At the same time, the main thread will sleep for 5 seconds, after the sleep is completed, the main thread will take the return value in turn, which is very fast (because the Sleep is 5 seconds, so there should be two have been executed, there is a return value) There will be two return values, and the return value in the future is to appear.
Finally, the SVC function exits by pressing an exit task behind the task queue. Then use ACE_THREAD_MANAGER to wait for all threads to end.
difficulty
The definition of the constructor in the STATUSUPDATE class:
StatusUpdate (ha_controlleragent & controller, ace_future
And we see: The defined member variables Controller_ and ReturnVal_ are not all quoted definitions:
One is: Ha_ControlleRagent & Controller_; one is ace_future
We have doubts, why is there a difference? Whether the parameter design must be a reference design?
For Controller, it is designed to be referenced. Otherwise, it is a pointer design, because different StatusUpdate objects require the same Controller control object, so you need to reference your design or pointer design, the same, this requires the definition of member variables Controller. Quote or pointers.

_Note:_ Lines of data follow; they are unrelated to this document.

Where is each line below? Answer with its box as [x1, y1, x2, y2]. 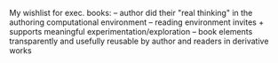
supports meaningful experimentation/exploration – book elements [9, 27, 253, 36]
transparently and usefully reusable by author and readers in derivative [9, 35, 269, 46]
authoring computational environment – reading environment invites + [9, 17, 265, 28]
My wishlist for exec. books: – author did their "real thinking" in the [9, 8, 253, 18]
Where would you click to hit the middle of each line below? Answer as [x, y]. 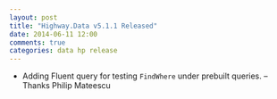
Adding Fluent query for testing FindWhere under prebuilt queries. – [145, 76]
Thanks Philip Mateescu [67, 86]
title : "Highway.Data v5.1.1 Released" [84, 26]
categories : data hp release [63, 51]
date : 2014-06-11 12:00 [54, 34]
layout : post [34, 17]
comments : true [38, 42]

But notice the design of this parameter for the ACE_FUTURE
1. Execute HA_CONTROLLERAGENTPROXY Controller.
2. Execute ACE_FUTURE
3. Extroller.status_update ();
The main thread creates a controller.scheduler object scheduler.schedule {activate ();} Creating a Controller.Controller_ object Initialize the counter (for return value) Creating 10 ACE_FUTURE
Execute the second to 10th Controller.status_update
Wait for 5 seconds. . . . . . Sub-thread
The thread creates a queue that starts waiting for Activation_Queue_ (because the queue is empty, it will wait). . . . . . . Receive the StatusUpdate object inside the queue Perform statusupdate.call () Set the return value 1 of Controller_ wait for 2 seconds. . . The output return value receives the StatusUpdate object inside the queue Perform statusupdate.call () Set the return value of Controller_ 1 waiting for 2 seconds
The main thread continues to wait. . . . Waiting for a return result immediately returns the execution wait for the second return result immediately returns the execution waiting, the third return result is waiting. Returns the execution waiting for the fourth return result waiting. . . . . Return
Extroller.exit is pressed into the SCHEDULE's work queue. This Call method of this exit object is just simply returned to one -1
Performing Waiting Thread Manager This INSTANCE is ended. . The program ended the child thread waiting for 2 seconds. . Output return value Execute StatusUpdate.Call () Setting Return Value = The return value of Controller_ Set the return value of Controller_ 1 Wait 2 seconds. . . Output return value Execute StatusUpdate.Call () Setting Return Value = The return value of Controller_ Set the return value of Controller_ 1 Wait 2 seconds. . . Output return value.
Key words: ACE_FUTURE, ACE_TASK_BASE, ACE_METHOD_REQUEST, AUTO_PTR
Not very habitual way of thinking. But it has gradually understood.